长发男人说道:“我和你合作去冥岛找鱼水。”
“那我们为什么要跟你合作?你找鱼水有什么用?”
“找鱼水有什么用,这个你也不必知道,你没有质问我的权利。至于你为什么要和我合作,因为你早晚会需要我的帮助。”长发男人说道。
“你对这个将军知道多少?”高长胜说道。
“我知道得也不多,你们推断得很对,这个将军是邓奉,而且这个将军在生前杀死了一个人,想必你也应该知道。”
“邓奉身为将军,杀死的人应该很多。”高长胜说道。
长发男人看着高长胜,说道:“不,这个人非常特殊。”
“这个人是谁?”
“这个人是巨无霸。”长发男人说道。
“巨无霸?你是说在刘秀和王莽手下的将领王邑、王寻,在昆阳城下的那场大战役中的巨无霸?”高长胜说道。
“对,我说的就是他。”
高长胜对汉代历史熟悉,他知道巨无霸此人,史载巨无霸“乃奇士,长丈,大十围……出于蓬莱东南……轺车不能载,三马不能胜……霸卧则枕鼓,以铁箸食”,而且巨无霸能“驱诸猛兽虎豹犀象之属”。
也就是说,巨无霸此人身材十分巨大,一辆车根本拉不动,三匹马都难以承受他的重量,睡觉枕着大鼓,吃饭得用铁筷子。而且巨无霸还有个技术,即能驱猛兽,如老虎、豹子、犀牛和大象等动物,也就是会驭兽。
当然,这些记载高长胜并不确定是真还是假,毕竟,即使是正史,也时常有夸大的成分。巨无霸此人在昆阳之战中不知所终,有的人推断被杀了。
长发男人接着说道:“昆阳一战,假如不是战前邓奉斩杀巨无霸,刘秀基本必败无疑,那些猛兽只受巨无霸一人驱使,巨无霸一死,这些老虎、豹子、犀牛都失去了控制,损伤王莽军队无数。而历史上没有记载这些,只把这次战争的胜利都记在了刘秀的指挥有方上面。”
“你怎么知道这些?巨无霸控制野兽那也许是历史虚构的。”高长胜问道。
长发男人没有说什么,而是从喉咙里发出了几下类似鸟鸣的声音,接着,一个瘦长的黑影出现在这片密林中;长发男人接着又发出一些低沉的声音,这个大黑影又迅速地跑开了。

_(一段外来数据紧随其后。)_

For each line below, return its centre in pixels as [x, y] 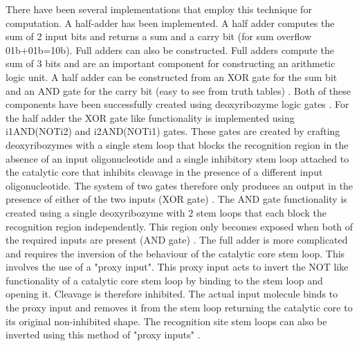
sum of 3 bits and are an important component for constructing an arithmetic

“这不是历史的虚构,你看,大黑,我并不是它的主人,但它却被我驱使。这些蛇也是同样,被我驯服。”
这个长发男人驯服动物的本领确实令高长胜一时之间难以解释:“你是说你的这些本领和巨无霸有关?”
“对,和巨无霸有关,不过,也和他无关。而且邓奉其实一个人也杀不了巨无霸,当时他得到了一个人的帮助,也就是你们所说的‘冥将铁鬼’,如果没有他暗中的帮忙,想杀死巨无霸难于登天。”长发男人说道。
“你知道‘冥将铁鬼’?”高长胜问道。
“不,我不了解,但是‘冥将铁鬼’应该和巨无霸有关系,巨无霸其实有名字,但是他并没有说,只是不想让人知道,而自称巨无霸,他说来自蓬莱东南,也只是泛称。”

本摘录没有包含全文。